Could you retype the material, starting at its first line and ending with the line holding "ESPIn_Channel_Evolution_Group_20 (132, 15)", and keep the pictures out?

______________________________

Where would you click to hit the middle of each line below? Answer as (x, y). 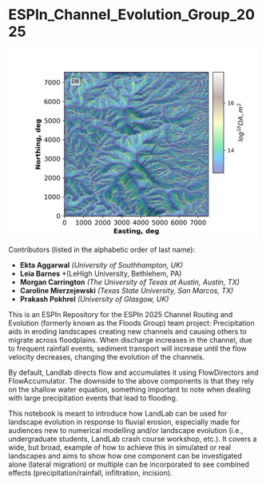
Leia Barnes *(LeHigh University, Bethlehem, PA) (101, 273)
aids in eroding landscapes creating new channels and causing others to (128, 331)
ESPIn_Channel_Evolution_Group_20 (132, 15)
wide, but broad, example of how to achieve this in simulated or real (120, 447)
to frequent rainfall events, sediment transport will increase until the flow (127, 348)
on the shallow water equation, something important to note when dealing (130, 389)
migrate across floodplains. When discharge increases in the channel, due (130, 340)
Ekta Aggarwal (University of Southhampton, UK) (101, 264)
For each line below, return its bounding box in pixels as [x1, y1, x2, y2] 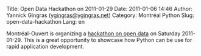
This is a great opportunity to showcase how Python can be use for [23, 37, 192, 43]
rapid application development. [6, 43, 84, 50]
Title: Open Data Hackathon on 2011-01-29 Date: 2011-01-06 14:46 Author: [6, 5, 193, 12]
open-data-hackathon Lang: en [6, 18, 85, 25]
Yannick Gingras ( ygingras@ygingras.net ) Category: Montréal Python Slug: [6, 12, 194, 19]
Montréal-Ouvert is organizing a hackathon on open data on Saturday [6, 30, 181, 37]
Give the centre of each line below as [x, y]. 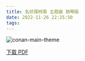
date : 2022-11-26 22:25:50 [40, 17]
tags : [13, 23]
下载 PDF [17, 52]
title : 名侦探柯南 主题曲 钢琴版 [42, 12]
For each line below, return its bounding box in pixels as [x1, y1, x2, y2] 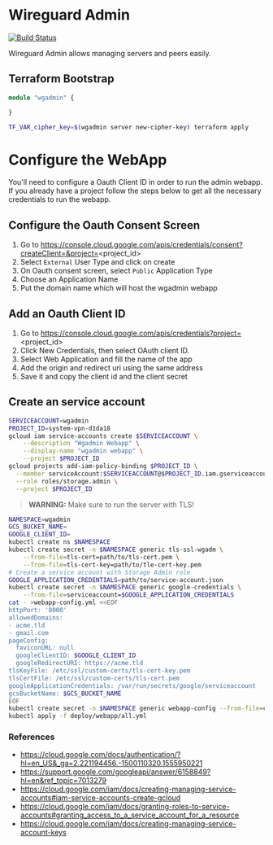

______________________________

* **ANSWER TO THIS EXERCISE**:
Where would you click to hit the middle of each line below? Answer as (x, y). 
Leia Barnes *(LeHigh University, Bethlehem, PA) (101, 273)
aids in eroding landscapes creating new channels and causing others to (128, 331)
ESPIn_Channel_Evolution_Group_20 (132, 15)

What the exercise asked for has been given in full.